* TO DO
Your job here is to restate every record exactly, pictures excluded.

* RECORD EXTRACTS
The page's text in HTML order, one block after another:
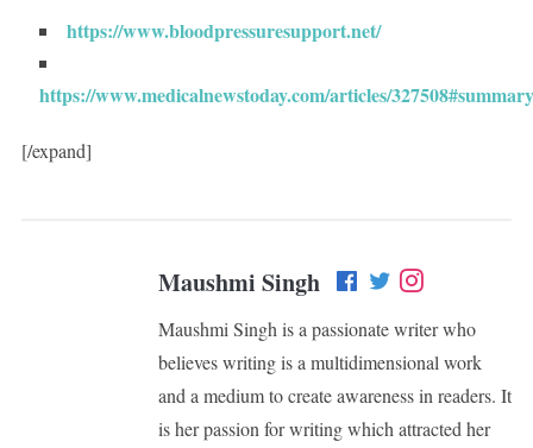
https://www.bloodpressuresupport.net/
https://www.medicalnewstoday.com/articles/327508#summary
[/expand]
Maushmi Singh
Maushmi Singh is a passionate writer who
believes writing is a multidimensional work
and a medium to create awareness in readers. It
is her passion for writing which attracted her
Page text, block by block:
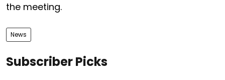
the meeting.
News
Subscriber Picks
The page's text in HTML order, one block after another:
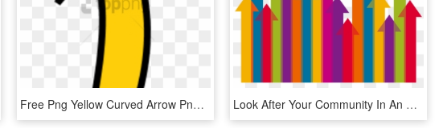
Free Png Yellow Curved Arrow Png Image With Transparent - Gold Arrow Pointing Up, Png Download Look After Your Community In An Efficient Way With - Lots Of Arrows Pointing Up, HD Png Download
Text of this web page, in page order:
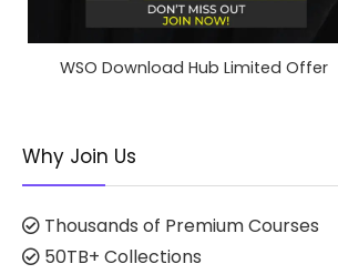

* COMPLETED EXERCISE
The page's text in HTML order, one block after another:
https://www.bloodpressuresupport.net/
https://www.medicalnewstoday.com/articles/327508#summary
[/expand]
Maushmi Singh
Maushmi Singh is a passionate writer who
believes writing is a multidimensional work
and a medium to create awareness in readers. It
is her passion for writing which attracted her
Page text, block by block:
the meeting.
News
Subscriber Picks
The page's text in HTML order, one block after another:
Free Png Yellow Curved Arrow Png Image With Transparent - Gold Arrow Pointing Up, Png Download Look After Your Community In An Efficient Way With - Lots Of Arrows Pointing Up, HD Png Download
Text of this web page, in page order:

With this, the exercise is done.